The Flash Player haters quickly picked up this news and to draw attention to their blogs/tabloids started to cash on Steve Job’s name starting that he won the battle with Adobe since Steve was the one who didn’t let Flash Player on iOS.
As of now, I don’t know if these rumors are valid, but even if they are, this ain’t breaking news. Let me explain why in three simple sentences.
1. Adobe AIR includes Flash Player
2. Adobe AIR remains the main and the only means (at the time of this writing) for development of cross-platform mobile applications
3. Adobe AIR 3 Captive Runtime is a way of packaging the runtime inside the mobile application.
In other words, a mobile application developed in Adobe AIR and deployed in Android or iOS has inside the entire AIR runtime (this increases the size of the app only by 6-8MB) and won’t require neither iOS nor Android to ship the proper version of the runtime separately.
Once again, your mobile application has AIR inside, which, in turn, has Flash player under the hood. Machinarium is a good example of a console-quality game for iPad written in Adobe AIR.
The only question remains what will happen with Web pages that includes the videos requiring Flash Player. Most likely Web browsers will use HTML5-based video players. But let’s not confuse mobile applications and Web sites.
Anyway, no need to mourn. Have a wonderful day!
Update. The morning after
Next morning, Danny Winokur, Adobe's VP and General Manager published a blog confirming the information from Adoleaks. This caused a storm of posts in the blogosphere, which predominantly blamed Adobe for betrayal. Peter Elst, an independent Flash developer even started gathering signatures to have Adobe CEO realize that he's a bad guy and step down. Our company, Farata Systems, has been working with Adobe's product that were relying on Flash Player for more than five years, and we managed to build great relations with lots of corporate customers who used our services in building Flash-based rich Internet applications. After the announcement we started getting questions - was Flex the right choice? Can we reuse our investments in Flex in the mobile space? Should we abandon Flex and switched to HTML5 and JavaScript? Adobe have caused serious damage to their image by having Mr. Winokur writing this infamous blog. I'm sure the top management of the company has approved it so Danny Winokur bears only a partial responsibility for this. My question is why Adobe decided to use one person's blog for spreading this rather important news instead of publishing press release prepared with collaboration with their PR agency? Were their top executives ashamed to state it in a manly fashion? Professionally prepared press release could have include the proper wording along with the quotes of industry analysts who would offer their interpretation of the news. Have anyone seen an official PR on this subject? I didn't. I guess, after Adobe's executives realized the size of the damage caused by that unfortunate blog (I hope Mr. Winokur is still employed with the firm), they asked other managers and technical evangelists to save the situation. Have a read:
1. Your Questions About Flex by Andrew Shorten & Deepa Subramaniam. Nice try, but these guys failed to deliver the main message: Adobe AIR 3 is a solid replacement of Flash Player for the mobile.

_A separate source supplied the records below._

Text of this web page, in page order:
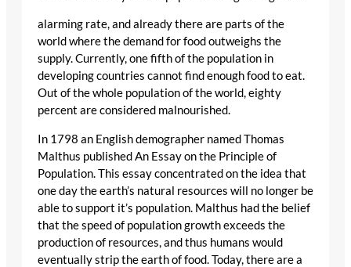
alarming rate, and already there are parts of the
world where the demand for food outweighs the
supply. Currently, one fifth of the population in
developing countries cannot find enough food to eat.
Out of the whole population of the world, eighty
percent are considered malnourished.
In 1798 an English demographer named Thomas
Malthus published An Essay on the Principle of
Population. This essay concentrated on the idea that
one day the earth’s natural resources will no longer be
able to support it’s population. Malthus had the belief
that the speed of population growth exceeds the
production of resources, and thus humans would
eventually strip the earth of food. Today, there are a
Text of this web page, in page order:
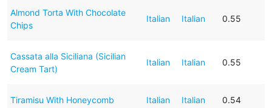
Almond Torta With Chocolate
Chips
Italian Italian 0.55
Cassata alla Siciliana (Sicilian
Cream Tart)
Italian Italian 0.55
Tiramisu With Honeycomb Italian Italian 0.54

2. Adobe's technical evangelist Lee Brimelow has mentioned AIR, but has deliver another wrong message, "No longer having to support the mobile browser version of Flash frees up valuable resources that we can redirect to these more important areas." This is yet another mistake. Does Abobe put their customers first, or the most important goal is to do a reorg after laying off 750 people?

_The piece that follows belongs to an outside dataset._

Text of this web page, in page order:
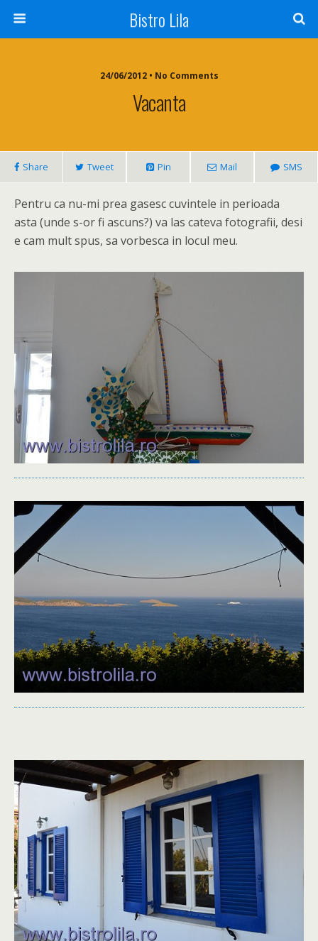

3. Mike Chambers, the lead product manager, speaks about AIR, but this message can be understood only by techies, and not corporate clients who were sitting on the fence trying to decide if they should develop with Flash or go with HTML 5. And we are talking about the corporate world that brings a huge portion of Adobe's revenues.

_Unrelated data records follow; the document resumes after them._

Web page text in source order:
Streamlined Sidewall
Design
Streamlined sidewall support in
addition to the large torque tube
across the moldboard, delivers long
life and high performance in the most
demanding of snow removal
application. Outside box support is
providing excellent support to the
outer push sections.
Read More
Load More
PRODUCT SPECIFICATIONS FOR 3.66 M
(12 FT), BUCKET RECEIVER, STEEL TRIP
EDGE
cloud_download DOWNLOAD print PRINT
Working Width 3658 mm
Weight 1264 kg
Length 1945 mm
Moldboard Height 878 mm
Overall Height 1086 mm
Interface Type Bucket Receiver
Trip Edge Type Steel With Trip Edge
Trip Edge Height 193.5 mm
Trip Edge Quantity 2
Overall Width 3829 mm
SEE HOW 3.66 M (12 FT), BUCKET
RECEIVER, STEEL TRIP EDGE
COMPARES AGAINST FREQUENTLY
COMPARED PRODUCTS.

4. Ben Forta, the Director of Technical Evangelism stated "For in-browser experiences on devices, browsers can finally do what they really should do, and we have HTML5 to thank for that." Really? Who's ready to start the development of their next cross-platform enterprise project using HTML5 and JavaScript? Does Adobe or any other company have any production-grade solution in this area? Would love to hear about such tools. Why people didn't realize that Steve Jobs was heavily promoting writing pixel-perfect applications for iOS-powered devices, not Web pages? Adobe AIR 3 fits this bill. And as I wrote earlier, replacing engines in the browser-embedded Flash videos with HTML-5 one is not a major undertaking.
So what the mobile world as the result of this misinterpreted Adobe's announcement? Nothing. MXML, ActionScript, Flex framework, and AIR 3 remain the tools of choice for cross-platform mobile applications. When HTML5 can be considered as a main choice for development of applications for both mobile and desktop platforms? It may happen several years from now. It's great that Adobe is working into this direction, but they should have done it in parallel, not by stopping development of Flash Player without offering HTML5 alternative. Anyway, the damage is done. Adobe spent years to become a recognized tool maker for the enterprise developers.
Five years ago they were known as a company that created Photoshop. They managed to change this image. I really hope that they will find a way to remain on this market.
Here's my message to Flex, Flash, and AIR developers: "All IT shops that have invested in learning Flex or ActionScript for developing their desktop-based Rich Internet Applications will use these skills in development of the mobile applications in Adobe AIR. There is no need to jump the ship"
P.S. After publishing this update I've learned that Oliver Goldman, a tech lead from the AIR team has been moved to the team that develops creative cloud. It's time for Adobe to give away AIR to open source too.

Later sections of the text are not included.